== RECORDS TO USE ==

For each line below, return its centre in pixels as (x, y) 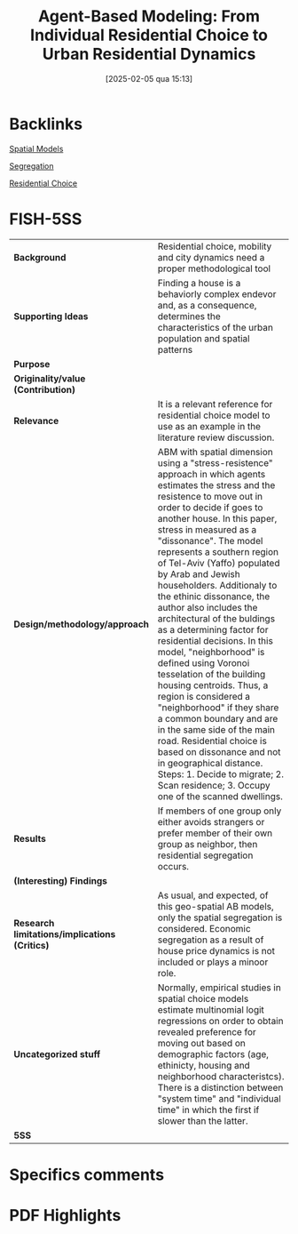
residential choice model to (214, 415)
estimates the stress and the (216, 485)
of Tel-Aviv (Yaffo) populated (219, 563)
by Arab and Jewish (199, 573)
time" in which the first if (208, 1110)
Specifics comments (87, 1174)
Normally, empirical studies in (219, 987)
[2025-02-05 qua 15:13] (149, 78)
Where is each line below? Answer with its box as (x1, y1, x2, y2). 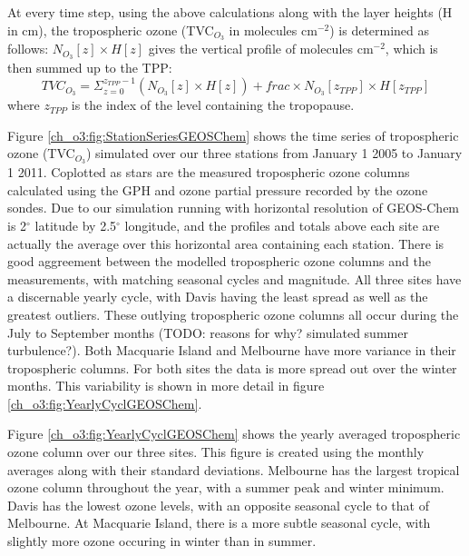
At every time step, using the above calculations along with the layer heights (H (7, 3, 453, 21)
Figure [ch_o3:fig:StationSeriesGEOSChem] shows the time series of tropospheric (7, 125, 459, 144)
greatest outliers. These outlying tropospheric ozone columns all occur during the (7, 304, 459, 323)
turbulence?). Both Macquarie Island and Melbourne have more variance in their (7, 341, 456, 360)
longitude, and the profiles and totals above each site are (124, 215, 440, 234)
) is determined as (329, 20, 430, 39)
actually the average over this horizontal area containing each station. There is (7, 233, 445, 253)
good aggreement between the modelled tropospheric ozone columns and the (7, 252, 431, 271)
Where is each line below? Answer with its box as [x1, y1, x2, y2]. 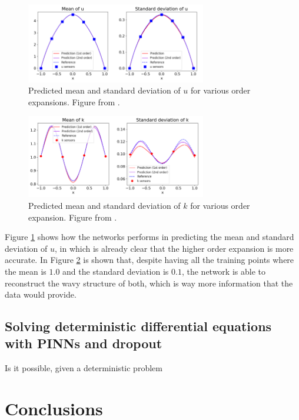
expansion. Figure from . [28, 211, 117, 223]
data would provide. [5, 288, 77, 301]
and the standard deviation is [62, 265, 169, 277]
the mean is [5, 265, 46, 277]
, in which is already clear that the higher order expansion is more [55, 242, 294, 254]
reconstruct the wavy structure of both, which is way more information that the [5, 276, 293, 289]
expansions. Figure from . [28, 95, 120, 108]
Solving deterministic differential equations [5, 317, 272, 335]
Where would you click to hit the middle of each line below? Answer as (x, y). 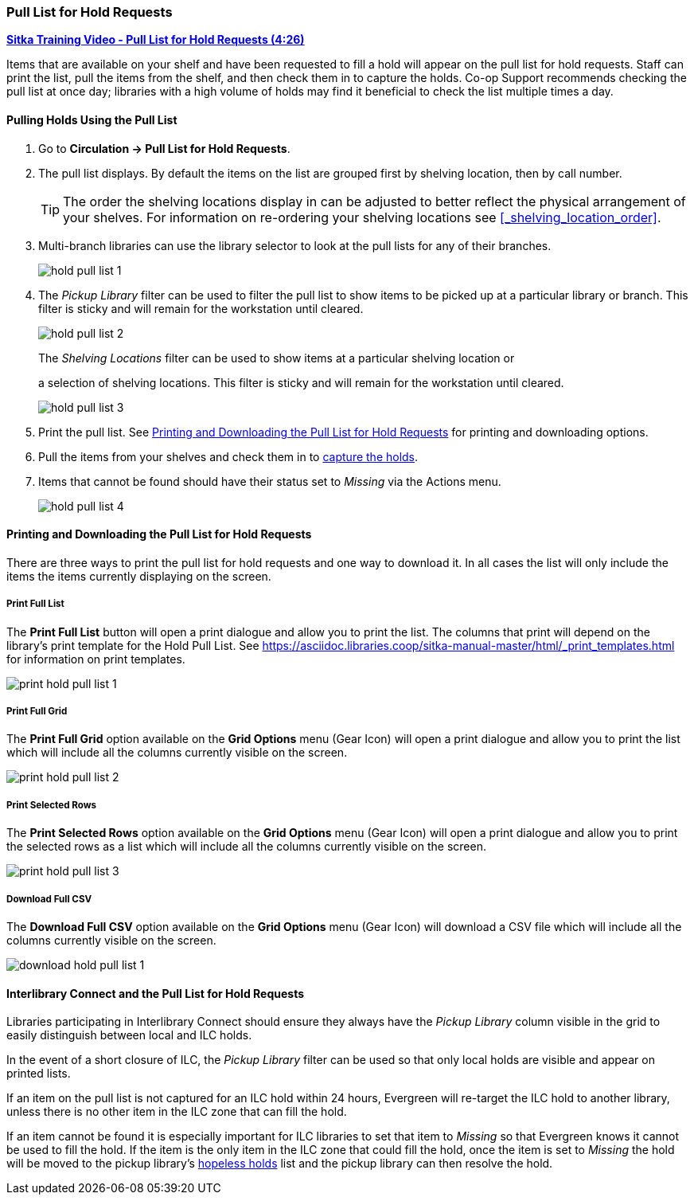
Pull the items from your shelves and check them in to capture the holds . (228, 456)
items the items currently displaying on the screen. (139, 576)
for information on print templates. (96, 659)
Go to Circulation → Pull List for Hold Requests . (164, 148)
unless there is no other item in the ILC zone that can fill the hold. (177, 1112)
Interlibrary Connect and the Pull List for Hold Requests (156, 993)
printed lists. (39, 1074)
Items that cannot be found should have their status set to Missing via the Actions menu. (270, 481)
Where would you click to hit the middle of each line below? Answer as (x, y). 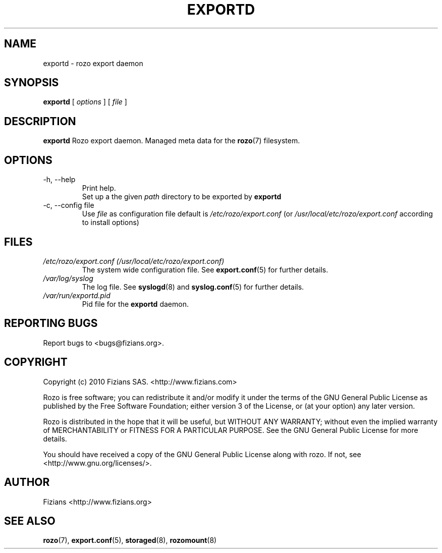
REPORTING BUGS (51, 323)
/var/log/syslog (68, 278)
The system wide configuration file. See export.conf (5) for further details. (205, 269)
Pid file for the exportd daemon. (135, 304)
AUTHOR (27, 482)
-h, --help (59, 180)
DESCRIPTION (40, 121)
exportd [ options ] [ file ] (85, 102)
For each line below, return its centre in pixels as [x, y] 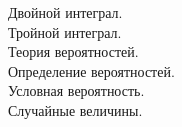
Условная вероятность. [76, 90]
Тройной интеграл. [65, 31]
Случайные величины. [75, 109]
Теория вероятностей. [73, 51]
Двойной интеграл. [65, 12]
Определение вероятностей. [91, 70]
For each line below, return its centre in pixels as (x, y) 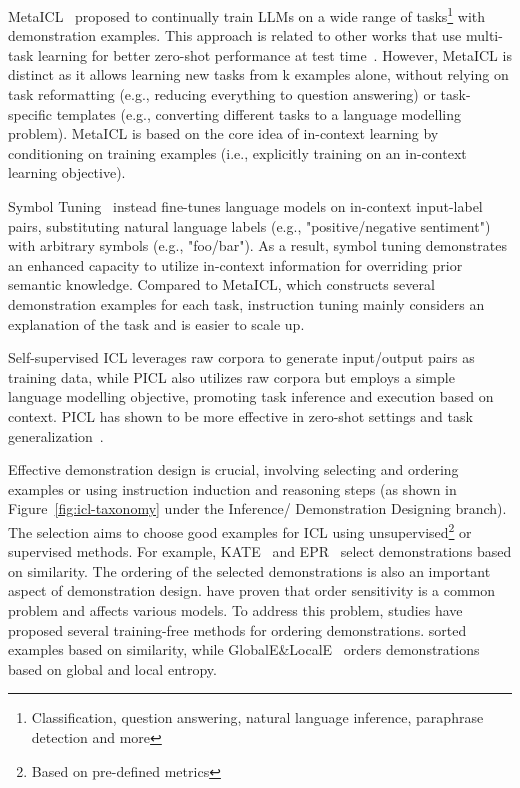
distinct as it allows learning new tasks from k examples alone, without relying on (258, 74)
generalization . (56, 435)
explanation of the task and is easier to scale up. (156, 323)
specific (30, 113)
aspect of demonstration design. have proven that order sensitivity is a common (252, 590)
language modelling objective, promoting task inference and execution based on (251, 396)
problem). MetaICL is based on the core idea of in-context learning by (223, 133)
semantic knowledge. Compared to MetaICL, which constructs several (221, 284)
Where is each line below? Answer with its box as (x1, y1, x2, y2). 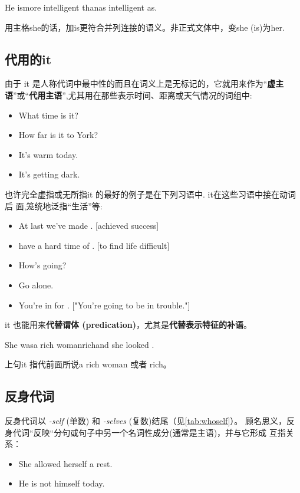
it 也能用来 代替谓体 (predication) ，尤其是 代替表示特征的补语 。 (5, 318, 252, 331)
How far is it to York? (18, 129, 98, 141)
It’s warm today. (18, 148, 78, 160)
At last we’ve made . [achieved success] (18, 219, 159, 232)
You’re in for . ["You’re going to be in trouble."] (18, 298, 190, 311)
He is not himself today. (18, 477, 105, 489)
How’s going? (18, 259, 67, 271)
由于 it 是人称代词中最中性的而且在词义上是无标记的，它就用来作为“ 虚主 (5, 77, 284, 90)
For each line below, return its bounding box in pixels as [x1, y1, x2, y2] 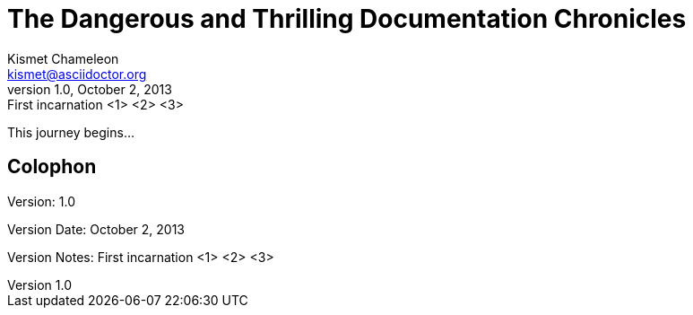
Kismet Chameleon [7, 50, 119, 66]
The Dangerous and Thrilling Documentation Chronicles [7, 4, 687, 34]
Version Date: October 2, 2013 [7, 221, 186, 237]
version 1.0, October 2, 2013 [7, 81, 172, 97]
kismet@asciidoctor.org [7, 66, 147, 82]
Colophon [7, 155, 97, 179]
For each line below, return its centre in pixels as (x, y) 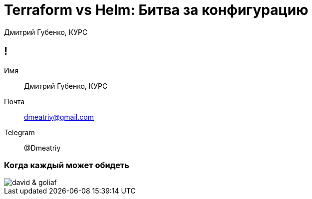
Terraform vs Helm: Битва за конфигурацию (156, 10)
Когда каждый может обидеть (67, 165)
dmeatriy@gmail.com (59, 117)
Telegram (19, 132)
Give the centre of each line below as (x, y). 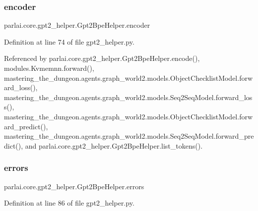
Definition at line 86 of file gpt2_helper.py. (69, 203)
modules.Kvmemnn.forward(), (49, 68)
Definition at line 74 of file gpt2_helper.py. (69, 41)
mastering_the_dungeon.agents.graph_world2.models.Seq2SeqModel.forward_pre (129, 136)
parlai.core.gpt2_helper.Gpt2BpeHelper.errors (74, 186)
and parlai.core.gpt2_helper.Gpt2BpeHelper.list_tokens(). (114, 145)
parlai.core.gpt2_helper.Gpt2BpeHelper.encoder (77, 25)
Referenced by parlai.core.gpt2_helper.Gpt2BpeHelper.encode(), (102, 58)
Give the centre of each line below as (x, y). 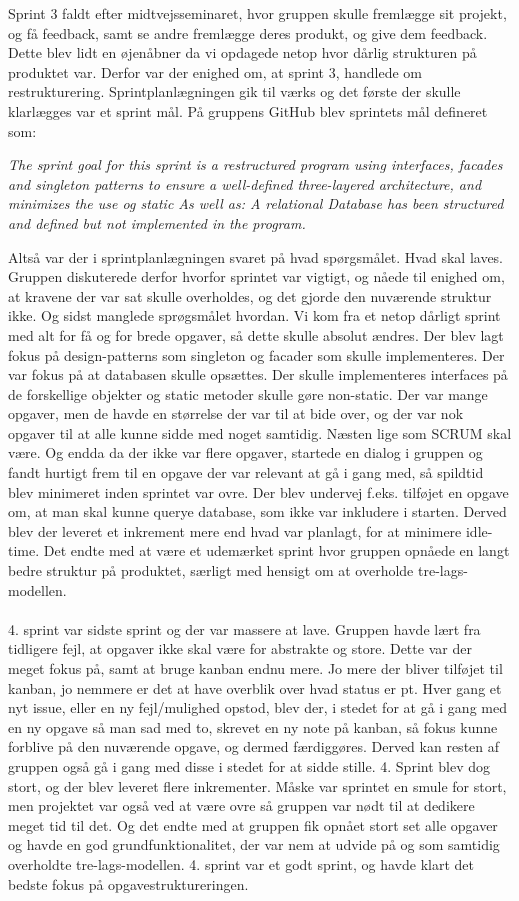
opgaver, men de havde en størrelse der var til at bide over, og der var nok (236, 413)
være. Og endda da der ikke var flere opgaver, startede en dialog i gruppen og (245, 452)
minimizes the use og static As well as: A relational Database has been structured (256, 203)
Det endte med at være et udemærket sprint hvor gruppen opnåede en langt (276, 550)
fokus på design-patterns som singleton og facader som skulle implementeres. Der (256, 354)
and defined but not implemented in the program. (157, 222)
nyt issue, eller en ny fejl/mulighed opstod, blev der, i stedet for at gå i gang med (257, 707)
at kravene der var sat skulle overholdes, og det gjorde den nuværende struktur (250, 295)
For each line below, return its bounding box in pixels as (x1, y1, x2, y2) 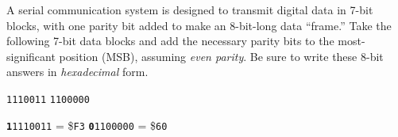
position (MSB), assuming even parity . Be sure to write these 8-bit (59, 48, 384, 64)
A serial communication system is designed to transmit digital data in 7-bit (6, 2, 373, 17)
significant (6, 48, 56, 64)
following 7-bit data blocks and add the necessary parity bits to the (6, 32, 334, 49)
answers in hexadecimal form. (6, 63, 149, 80)
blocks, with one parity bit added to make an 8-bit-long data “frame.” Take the (6, 17, 392, 33)
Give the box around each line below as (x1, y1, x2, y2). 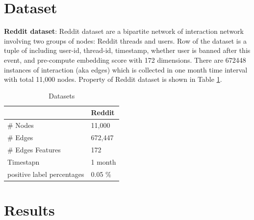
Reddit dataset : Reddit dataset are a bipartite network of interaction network (4, 26, 244, 36)
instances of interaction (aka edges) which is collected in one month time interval (4, 64, 248, 74)
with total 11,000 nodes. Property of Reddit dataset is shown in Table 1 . (4, 74, 222, 84)
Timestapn (7, 156, 40, 167)
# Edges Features (7, 144, 61, 154)
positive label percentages (7, 169, 84, 179)
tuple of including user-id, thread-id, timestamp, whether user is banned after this (4, 45, 251, 55)
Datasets (49, 90, 75, 100)
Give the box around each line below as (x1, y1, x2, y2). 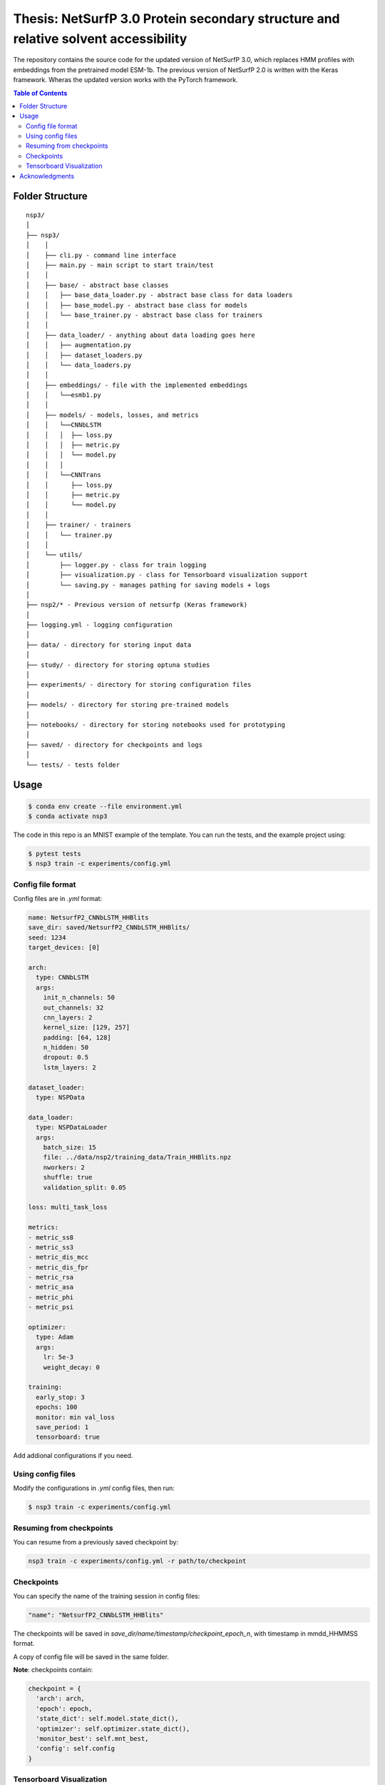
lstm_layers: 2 (43, 1063, 96, 1071)
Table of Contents (13, 89, 68, 97)
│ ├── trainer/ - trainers (26, 521, 132, 529)
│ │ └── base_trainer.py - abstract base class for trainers (26, 311, 263, 319)
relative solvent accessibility (13, 31, 188, 46)
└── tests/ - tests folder (26, 760, 120, 769)
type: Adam (36, 1333, 74, 1342)
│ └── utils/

===

Reproduce the entries exactly, from the line with "problem). MetaICL is" to the line with "Telegram (19, 132)", both lines included, keeping no pictures.

problem). MetaICL is based on the core idea of in-context learning by (223, 133)
semantic knowledge. Compared to MetaICL, which constructs several (221, 284)
Where is each line below? Answer with its box as (x1, y1, x2, y2). 
it 也能用来 代替谓体 (predication) ，尤其是 代替表示特征的补语 。 (5, 318, 252, 331)
How far is it to York? (18, 129, 98, 141)
It’s warm today. (18, 148, 78, 160)
At last we’ve made . [achieved success] (18, 219, 159, 232)
You’re in for . ["You’re going to be in trouble."] (18, 298, 190, 311)
He is not himself today. (18, 477, 105, 489)
How’s going? (18, 259, 67, 271)
由于 it 是人称代词中最中性的而且在词义上是无标记的，它就用来作为“ 虚主 (5, 77, 284, 90)
For each line below, return its bounding box in pixels as [x1, y1, x2, y2] 
Kismet Chameleon [7, 50, 119, 66]
The Dangerous and Thrilling Documentation Chronicles [7, 4, 687, 34]
Version Date: October 2, 2013 [7, 221, 186, 237]
version 1.0, October 2, 2013 [7, 81, 172, 97]
kismet@asciidoctor.org [7, 66, 147, 82]
Colophon [7, 155, 97, 179]
For each line below, return its centre in pixels as (x, y) 
Terraform vs Helm: Битва за конфигурацию (156, 10)
Когда каждый может обидеть (67, 165)
dmeatriy@gmail.com (59, 117)
Telegram (19, 132)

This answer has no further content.